(Extracted data entries)
|---|

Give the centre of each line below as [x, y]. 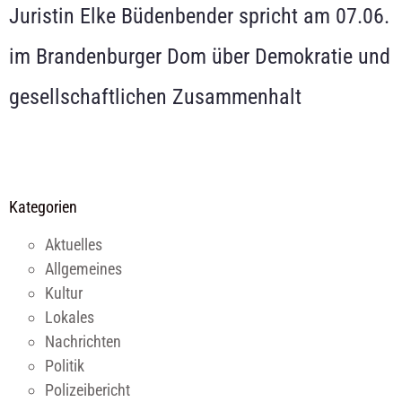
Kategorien [43, 207]
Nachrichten [83, 341]
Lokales [70, 317]
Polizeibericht [87, 389]
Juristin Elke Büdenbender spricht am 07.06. [199, 17]
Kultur [64, 293]
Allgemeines [83, 268]
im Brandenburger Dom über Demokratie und [200, 57]
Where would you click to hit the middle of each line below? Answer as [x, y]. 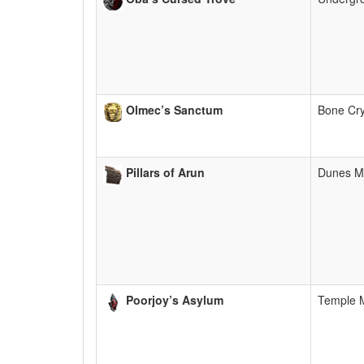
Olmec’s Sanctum [174, 110]
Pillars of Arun [165, 173]
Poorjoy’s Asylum [175, 300]
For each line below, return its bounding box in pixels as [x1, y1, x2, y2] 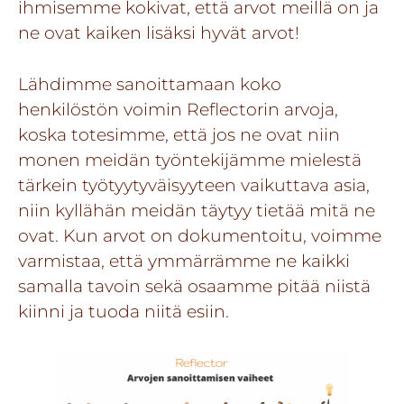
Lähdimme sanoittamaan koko [18, 73, 281, 96]
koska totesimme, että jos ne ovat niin [18, 124, 340, 146]
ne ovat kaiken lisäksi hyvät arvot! [18, 22, 304, 44]
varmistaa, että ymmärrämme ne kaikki [18, 250, 350, 272]
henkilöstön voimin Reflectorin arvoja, [18, 98, 338, 121]
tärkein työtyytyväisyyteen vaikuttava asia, [18, 174, 370, 197]
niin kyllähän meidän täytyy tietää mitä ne [18, 199, 375, 222]
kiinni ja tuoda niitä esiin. [18, 300, 229, 323]
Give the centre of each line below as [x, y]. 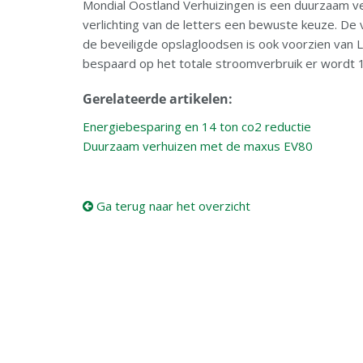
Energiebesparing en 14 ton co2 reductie [197, 127]
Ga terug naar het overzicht [172, 206]
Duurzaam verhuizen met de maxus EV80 [198, 146]
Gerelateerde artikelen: [158, 99]
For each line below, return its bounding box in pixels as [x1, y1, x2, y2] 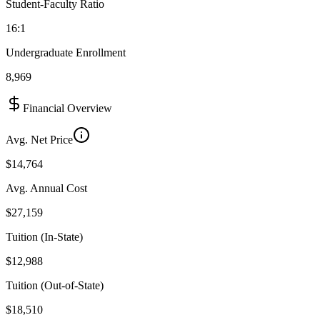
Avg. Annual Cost [6, 181, 87, 194]
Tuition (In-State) [6, 230, 83, 243]
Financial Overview [23, 101, 112, 114]
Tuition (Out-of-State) [6, 279, 104, 291]
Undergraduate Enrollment [6, 46, 126, 59]
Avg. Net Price [6, 133, 73, 146]
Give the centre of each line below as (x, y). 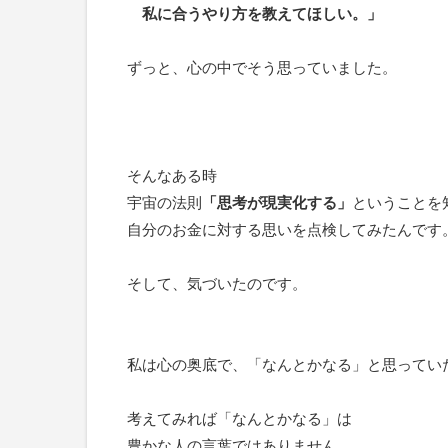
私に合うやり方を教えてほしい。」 (254, 13)
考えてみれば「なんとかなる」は (239, 418)
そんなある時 (172, 175)
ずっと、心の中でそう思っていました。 (262, 67)
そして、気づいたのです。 (217, 283)
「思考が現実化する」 (277, 202)
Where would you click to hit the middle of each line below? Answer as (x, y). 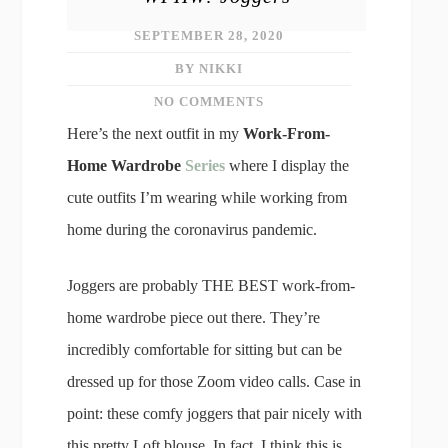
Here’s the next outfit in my (155, 133)
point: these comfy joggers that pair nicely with (215, 413)
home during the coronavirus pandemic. (192, 229)
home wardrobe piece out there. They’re (194, 317)
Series (205, 165)
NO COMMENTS (209, 101)
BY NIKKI (209, 68)
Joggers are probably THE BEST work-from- (211, 285)
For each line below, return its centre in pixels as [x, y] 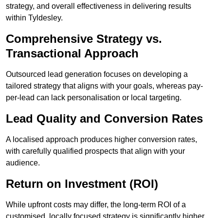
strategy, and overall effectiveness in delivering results [99, 6]
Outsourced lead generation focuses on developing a [97, 74]
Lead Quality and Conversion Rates [104, 119]
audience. [23, 163]
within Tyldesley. [34, 18]
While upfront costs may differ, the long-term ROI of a [96, 205]
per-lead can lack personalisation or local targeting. [94, 98]
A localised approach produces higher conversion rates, [101, 140]
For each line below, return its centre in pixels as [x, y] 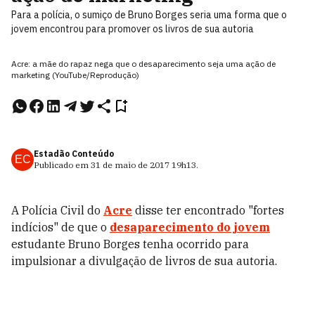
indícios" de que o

|---|

◆ **YOUR INSTRUCTIONS**
Leaving aside the images, write out every entry above exactly.

◆ **SOLUTION TO THE EXERCISE**
Give the centre of each line below as [x, y]. 
Kategorien [43, 207]
Nachrichten [83, 341]
Lokales [70, 317]
Polizeibericht [87, 389]
Juristin Elke Büdenbender spricht am 07.06. [199, 17]
Kultur [64, 293]
Allgemeines [83, 268]
im Brandenburger Dom über Demokratie und [200, 57]
Where would you click to hit the middle of each line below? Answer as [x, y]. 
Olmec’s Sanctum [174, 110]
Pillars of Arun [165, 173]
Poorjoy’s Asylum [175, 300]
For each line below, return its bounding box in pixels as [x1, y1, x2, y2] 
Lähdimme sanoittamaan koko [18, 73, 281, 96]
koska totesimme, että jos ne ovat niin [18, 124, 340, 146]
ne ovat kaiken lisäksi hyvät arvot! [18, 22, 304, 44]
varmistaa, että ymmärrämme ne kaikki [18, 250, 350, 272]
henkilöstön voimin Reflectorin arvoja, [18, 98, 338, 121]
tärkein työtyytyväisyyteen vaikuttava asia, [18, 174, 370, 197]
niin kyllähän meidän täytyy tietää mitä ne [18, 199, 375, 222]
kiinni ja tuoda niitä esiin. [18, 300, 229, 323]
Give the centre of each line below as [x, y]. 
Energiebesparing en 14 ton co2 reductie [197, 127]
Ga terug naar het overzicht [172, 206]
Duurzaam verhuizen met de maxus EV80 [198, 146]
Gerelateerde artikelen: [158, 99]
For each line below, return its bounding box in pixels as [x1, y1, x2, y2] 
Avg. Annual Cost [6, 181, 87, 194]
Tuition (In-State) [6, 230, 83, 243]
Financial Overview [23, 101, 112, 114]
Tuition (Out-of-State) [6, 279, 104, 291]
Undergraduate Enrollment [6, 46, 126, 59]
Avg. Net Price [6, 133, 73, 146]
Give the centre of each line below as (x, y). 
私に合うやり方を教えてほしい。」 (254, 13)
考えてみれば「なんとかなる」は (239, 418)
そんなある時 (172, 175)
ずっと、心の中でそう思っていました。 (262, 67)
そして、気づいたのです。 (217, 283)
「思考が現実化する」 (277, 202)
Where would you click to hit the middle of each line below? Answer as (x, y). 
Here’s the next outfit in my (155, 133)
point: these comfy joggers that pair nicely with (215, 413)
home during the coronavirus pandemic. (192, 229)
home wardrobe piece out there. They’re (194, 317)
Series (205, 165)
NO COMMENTS (209, 101)
BY NIKKI (209, 68)
Joggers are probably THE BEST work-from- (211, 285)
For each line below, return its centre in pixels as [x, y] 
strategy, and overall effectiveness in delivering results [99, 6]
Outsourced lead generation focuses on developing a [97, 74]
Lead Quality and Conversion Rates [104, 119]
audience. [23, 163]
within Tyldesley. [34, 18]
While upfront costs may differ, the long-term ROI of a [96, 205]
per-lead can lack personalisation or local targeting. [94, 98]
A localised approach produces higher conversion rates, [101, 140]
For each line below, return its centre in pixels as [x, y] 
indícios" de que o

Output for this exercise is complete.